If I’d written a book on the Bible this would have been it! Thank you to Peter Enns for reflecting so clearly what I’ve come to believe over recent years.
With Enns coming from a Calvinist background and not holiness doctrine, it doesn’t surprise me he has an issue with a ‘Holy’ God paradigm. Without the Old Testament reality of a Holy God demanding holiness from His people there is no need for Jesus of the Bible even Enns view. It seems cowardly and narcisstic to throw stones at those who believe in a literal hell and absolute truth then say my truth is the real reality. Without a Holy God who is just even in punishments eternal life versus eternal punishment we are all our own god’s. Enns and many are in for a rude awakening when the bubble we live in the United States pops and Isis or other unholy man made doctrines begin to have more influence similar to Enns. Yes, put me in with the crowd who think Enns is a heretic remaking sound doctrine to soothe his fragile ego and sensibilities. Enns book will come and go but the Word of God will stand forever and those who have humbled themselves before a Holy God in reverence and fear with repentance will not only inherit eternal life but escape eternal damnation in a literal hell. If I’m wrong no worries, if Enns is wrong many will fall away by his false hubris teaching.

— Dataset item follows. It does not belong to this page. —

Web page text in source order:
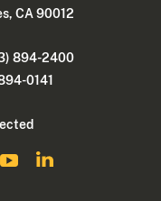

John 15 is a great framework for a balanced approach to holiness doctrine that allows for the mercy and justice of God. The Old Testment walking in Gods presence under His laws was a way of abiding and there was consequences for not responding to His call to holiness. Under the new covenant abiding in the Holy presence of Jesus bearing fruit to a holy life is the call to holiness. When we, like Enns is suggesting, take away the holy wrath of God we remove ourselves from the flow of the Holy presence of God into our lives suggesting we are our own god. We lose all power or ability to see the supernatural transforming power of ethical change from God resulting in a wilted useless branch disconnected from God worthy to only be thrown out. We must not trample the Word of God.
One of the best reviews I’ve read so far about a much needed book. Well done and I loved the book.
Amazing review! If I ever write a book, I’ll want you to either write it, edit it or review it!
“A new kind of Christianity is emerging in America, but, as yet, it has received very little institutional support. Can existing congregations, evangelical or mainline, debate the merits and demerits of Enns’s thesis; or will pastors continue to ignore the hermeneutical elephant in the room?”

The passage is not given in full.